Goal of the exercise: Which lines of the records below contain the word "berbeda"? Copy each of them out.

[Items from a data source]
^^^^^^^^^^^^^^^^

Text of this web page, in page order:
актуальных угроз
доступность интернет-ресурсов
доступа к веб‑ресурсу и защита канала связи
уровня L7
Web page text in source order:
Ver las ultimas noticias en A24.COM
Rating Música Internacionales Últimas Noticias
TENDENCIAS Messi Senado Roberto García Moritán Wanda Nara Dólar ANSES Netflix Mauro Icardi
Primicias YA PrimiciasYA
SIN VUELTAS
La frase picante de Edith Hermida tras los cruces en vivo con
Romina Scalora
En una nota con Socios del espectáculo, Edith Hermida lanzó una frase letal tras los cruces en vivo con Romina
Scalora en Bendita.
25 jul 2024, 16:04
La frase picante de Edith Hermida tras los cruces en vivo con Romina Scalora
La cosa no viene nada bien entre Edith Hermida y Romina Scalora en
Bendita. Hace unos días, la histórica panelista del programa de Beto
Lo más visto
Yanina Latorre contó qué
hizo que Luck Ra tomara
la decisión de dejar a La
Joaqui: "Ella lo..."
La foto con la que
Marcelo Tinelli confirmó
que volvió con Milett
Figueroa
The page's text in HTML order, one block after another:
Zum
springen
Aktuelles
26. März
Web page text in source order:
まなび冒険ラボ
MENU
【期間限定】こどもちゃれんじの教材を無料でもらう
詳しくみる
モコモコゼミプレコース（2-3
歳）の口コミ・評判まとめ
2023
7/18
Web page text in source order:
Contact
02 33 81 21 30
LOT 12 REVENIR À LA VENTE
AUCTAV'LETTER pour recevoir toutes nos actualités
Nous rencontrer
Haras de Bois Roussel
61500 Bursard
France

^^^^^^^^^^^^^^^^

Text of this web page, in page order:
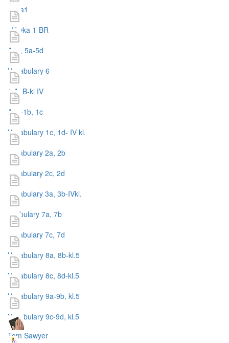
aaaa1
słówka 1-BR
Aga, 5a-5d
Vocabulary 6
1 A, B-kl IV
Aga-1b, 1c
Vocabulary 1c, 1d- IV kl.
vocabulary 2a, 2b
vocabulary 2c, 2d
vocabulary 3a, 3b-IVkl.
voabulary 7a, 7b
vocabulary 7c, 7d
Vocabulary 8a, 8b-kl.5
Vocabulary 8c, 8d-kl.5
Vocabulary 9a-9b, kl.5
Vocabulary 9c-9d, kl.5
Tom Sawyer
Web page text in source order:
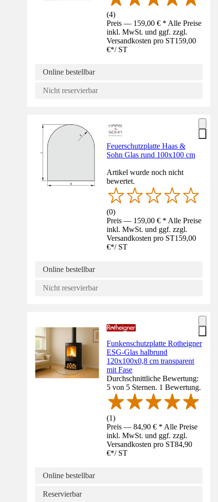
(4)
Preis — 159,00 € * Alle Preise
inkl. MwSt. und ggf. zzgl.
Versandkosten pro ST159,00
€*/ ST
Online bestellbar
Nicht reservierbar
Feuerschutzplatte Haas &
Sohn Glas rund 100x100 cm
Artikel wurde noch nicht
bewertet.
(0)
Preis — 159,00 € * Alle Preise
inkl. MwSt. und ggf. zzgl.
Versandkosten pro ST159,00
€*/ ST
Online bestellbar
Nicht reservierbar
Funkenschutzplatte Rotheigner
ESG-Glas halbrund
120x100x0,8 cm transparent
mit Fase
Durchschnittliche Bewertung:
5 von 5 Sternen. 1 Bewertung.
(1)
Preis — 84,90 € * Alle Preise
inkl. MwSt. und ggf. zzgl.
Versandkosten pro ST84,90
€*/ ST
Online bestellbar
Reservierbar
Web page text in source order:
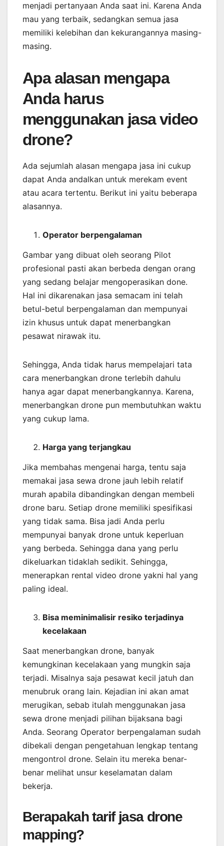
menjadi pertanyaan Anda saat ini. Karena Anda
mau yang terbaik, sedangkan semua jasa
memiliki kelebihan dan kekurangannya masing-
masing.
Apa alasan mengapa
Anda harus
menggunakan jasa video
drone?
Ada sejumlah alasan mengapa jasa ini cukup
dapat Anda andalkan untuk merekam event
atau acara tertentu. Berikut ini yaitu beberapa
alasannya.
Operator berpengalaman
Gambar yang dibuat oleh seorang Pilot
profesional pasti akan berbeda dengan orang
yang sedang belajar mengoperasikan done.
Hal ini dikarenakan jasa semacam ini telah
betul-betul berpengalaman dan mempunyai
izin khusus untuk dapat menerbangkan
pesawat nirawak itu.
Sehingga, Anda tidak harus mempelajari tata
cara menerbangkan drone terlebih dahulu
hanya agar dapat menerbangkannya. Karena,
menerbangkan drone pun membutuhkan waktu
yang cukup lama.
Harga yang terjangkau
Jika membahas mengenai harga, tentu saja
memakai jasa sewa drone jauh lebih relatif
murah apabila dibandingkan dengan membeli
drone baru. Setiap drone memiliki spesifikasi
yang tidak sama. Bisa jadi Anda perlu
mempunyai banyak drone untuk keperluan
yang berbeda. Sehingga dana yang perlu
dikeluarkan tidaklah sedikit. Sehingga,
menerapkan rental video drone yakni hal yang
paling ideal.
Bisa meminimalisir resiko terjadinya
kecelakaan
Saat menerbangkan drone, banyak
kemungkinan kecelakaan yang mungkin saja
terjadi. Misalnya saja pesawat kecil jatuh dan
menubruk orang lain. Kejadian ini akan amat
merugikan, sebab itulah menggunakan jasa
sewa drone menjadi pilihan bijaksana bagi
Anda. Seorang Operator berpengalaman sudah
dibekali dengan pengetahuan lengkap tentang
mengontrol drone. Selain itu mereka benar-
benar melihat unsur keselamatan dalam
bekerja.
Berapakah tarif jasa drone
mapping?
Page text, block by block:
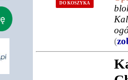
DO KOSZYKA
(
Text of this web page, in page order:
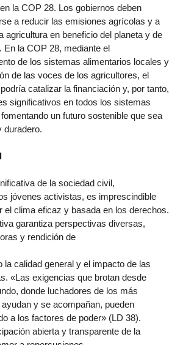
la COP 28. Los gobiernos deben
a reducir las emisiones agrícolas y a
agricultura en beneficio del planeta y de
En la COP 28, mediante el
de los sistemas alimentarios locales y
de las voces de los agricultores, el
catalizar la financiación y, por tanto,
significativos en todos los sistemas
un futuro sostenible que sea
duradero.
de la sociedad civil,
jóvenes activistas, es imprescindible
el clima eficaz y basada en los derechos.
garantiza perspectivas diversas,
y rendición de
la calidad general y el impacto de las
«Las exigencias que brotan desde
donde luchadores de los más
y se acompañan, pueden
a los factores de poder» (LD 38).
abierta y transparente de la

^^^^^^^^^^^^^^^^

Result of the exercise:
profesional pasti akan berbeda dengan orang
yang berbeda. Sehingga dana yang perlu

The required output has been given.